Home Christian News UPDATE: ACNA Archbishop Steps in to Help With Investigation Into Abuse Claims

UPDATE: ACNA Archbishop Steps in to Help With Investigation Into Abuse Claims

ACNA

UPDATED July 14, 2021: A third-party investigation into claims that leaders in the Anglican Church in North America (ACNA) mishandled allegations of sexual abuse and assault has been handed over to a Provincial Response Team, the denomination’s archbishop announced.

“A Provincial Response Team is being formed by Provincial leaders to take oversight of this process, committed to act with thorough professionalism and with deep care for the survivors,” said ACNA archbishop Foley Beach in a July 10 letter. “This team will include diverse representation of women and men with experience in these areas. We are prayerful and hopeful that this will help bring forth truth and confidence so healing and restoration can be facilitated.”

Beach explained that he had received and granted a formal request from the Bishop’s Council of the Diocese of the Upper Midwest for the ACNA to oversee the investigation and also to review the leadership structures of the Upper Midwest diocese, where the allegations are concerned.

Beach’s letter comes two days after the diocese’s bishop, Stewart Ruch III, announced that he is taking a leave of absence. “I want you to be able to trust me as your bishop and pastor,” said Ruch in a letter dated July 8. “I feel like the best way to walk in integrity now is to step aside as this process moves forward and as efforts are made to serve any survivors of abuse. Therefore, I have requested permission from Archbishop Foley for a temporary leave of absence during the investigation, and he has granted that request, effective today.”

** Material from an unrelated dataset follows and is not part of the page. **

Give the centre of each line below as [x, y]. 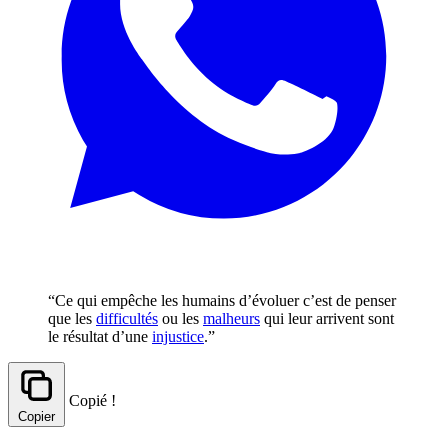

The ACNA was founded in 2009 by former members of the Episcopal Church in the United States of America and the Anglican Church of Canada as a conservative alternative to those denominations. The ACNA currently has about 1,000 congregations and 127,000 members.


UPDATED July 2, 2021: The Upper Midwest Diocese of the Anglican Church in North America (ACNA) has agreed to publish the results of an investigation it commissioned to examine allegations that ACNA leaders protected a sexual predator. Joanna Rudenborg, a survivor who has accused former lay leader Mark Rivera of raping her and sexually assaulting others, says this victory is a small one. 

“I am exhausted,” said Rudenborg on Twitter. “I am angry, I am heartbroken, and I am grieving. I want to say the announcement @esaumccaulley links to here is a victory. In some ways it is. But it is a small victory won at far too great a cost.”

On June 26, Rudenborg posted an extensive Twitter thread documenting Rivera’s abuses and implicating multiple ACNA leaders, including Bishop Stewart Ruch III, in mishandling the allegations against Rivera. Ruch is Bishop of the Anglican Diocese of the Upper Midwest. After Rudenborg posted her thread, Rev. Dr. Esau McCaulley responded, tweeting, “A brief note to say that @Tish_H_Warren and I are aware of the sexual abuse allegations in our province and we are in communications with our Bishop about them. We stand with and support all victims of abuse.”

Rev. Tish Harrison Warren also sent a tweet, saying, “I’m still not on Twitter this summer but this came to our attention and is too important not to address. Thank you to the victims for their bravery in coming forward. May we all do right by you. We stand with and support all victims of abuse. Amen.”

On June 29, McCaulley tweeted, “I am grateful Bishop Ruch and the Diocese of the Midwest have committed to a full unredacted report on the sexual abuse allegations. I spoke with Bishop Ruch on the phone yesterday and he assured me this would be was [sic] the case.” McCaulley then linked to a June 29 update where Ruch indeed promised to publish the report, something he had not previously said the diocese would do.

In her explanation of why this victory feels hollow, Rudenborg said,

Five different times in our email correspondence with the Bishop’s team we asked for the investigation’s final report to be made public. FIVE times. There may have been more. I do not have the emotional capacity to dig through more emails right now to check…Every time he put us off and evaded commitment. Then, on June 29, one man with public clout and social standing was able to get Bp. Stewart to make this basic, obvious commitment that a whole team of survivors and advocates couldn’t extract from him despite months of begging.”